**Recorded information:**
=== Section Start ===

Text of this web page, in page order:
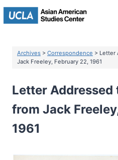
Skip
Archives > Correspondence > Letter
Jack Freeley, February 22, 1961
Letter Addressed
from Jack
1961
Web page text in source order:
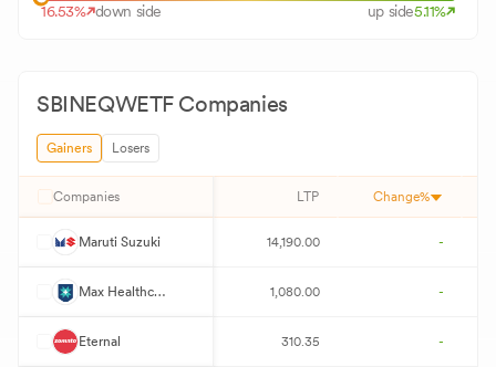
16.53% down side up side5.11%
SBINEQWETFCompanies
Gainers Losers
Companies LTP Change%
M Maruti Suzuki 14,190.00 -
M Max Healthcare Institute 1,080.00 -
E Eternal 310.35 -
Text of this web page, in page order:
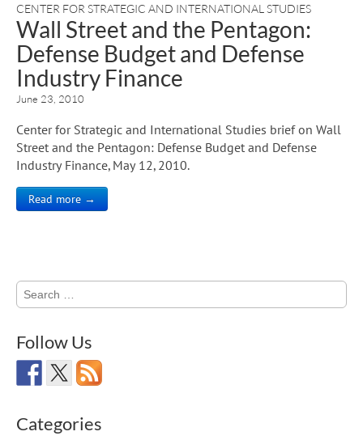
CENTER FOR STRATEGIC AND INTERNATIONAL STUDIES
Wall Street and the Pentagon:
Defense Budget and Defense
Industry Finance
June 23, 2010
Center for Strategic and International Studies brief on Wall
Street and the Pentagon: Defense Budget and Defense
Industry Finance, May 12, 2010.
Read more →
Search
for:
Follow Us
Categories
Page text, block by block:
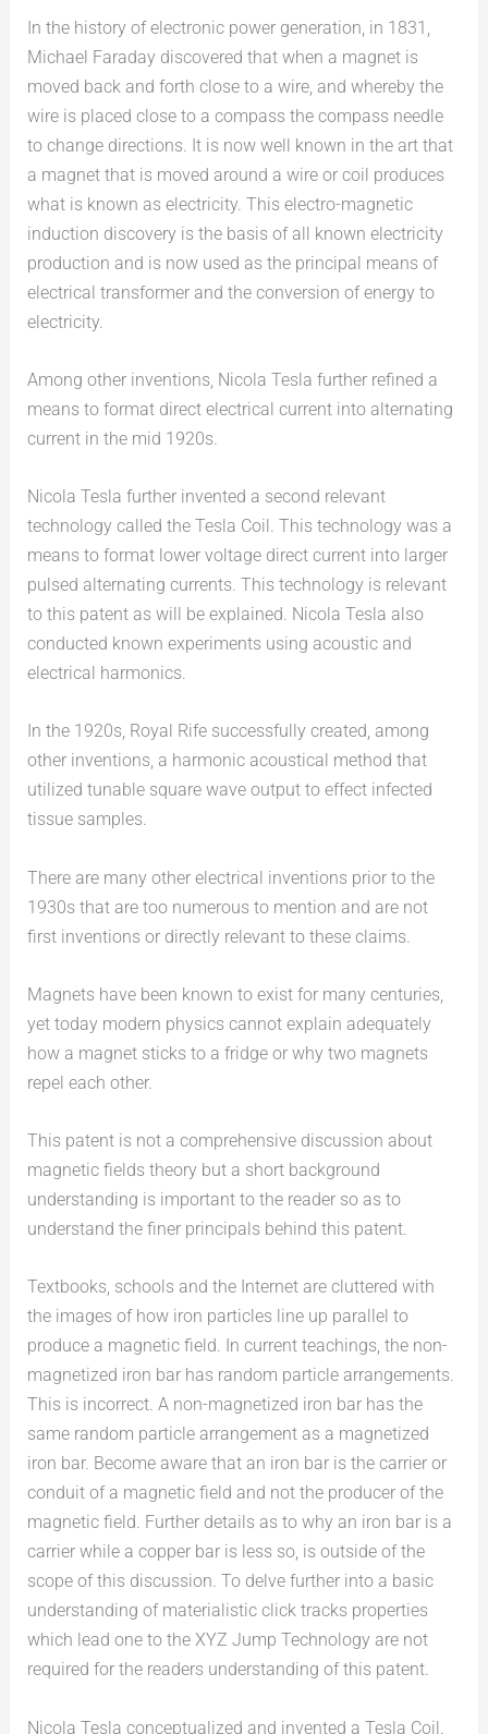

=== Section End ===

**What this task involves:** Transcribe the data verbatim. No picture belongs in the result.

**Answer space:**
Text of this web page, in page order:
Skip
Archives > Correspondence > Letter
Jack Freeley, February 22, 1961
Letter Addressed
from Jack
1961
Web page text in source order:
16.53% down side up side5.11%
SBINEQWETFCompanies
Gainers Losers
Companies LTP Change%
M Maruti Suzuki 14,190.00 -
M Max Healthcare Institute 1,080.00 -
E Eternal 310.35 -
Text of this web page, in page order:
CENTER FOR STRATEGIC AND INTERNATIONAL STUDIES
Wall Street and the Pentagon:
Defense Budget and Defense
Industry Finance
June 23, 2010
Center for Strategic and International Studies brief on Wall
Street and the Pentagon: Defense Budget and Defense
Industry Finance, May 12, 2010.
Read more →
Search
for:
Follow Us
Categories
Page text, block by block:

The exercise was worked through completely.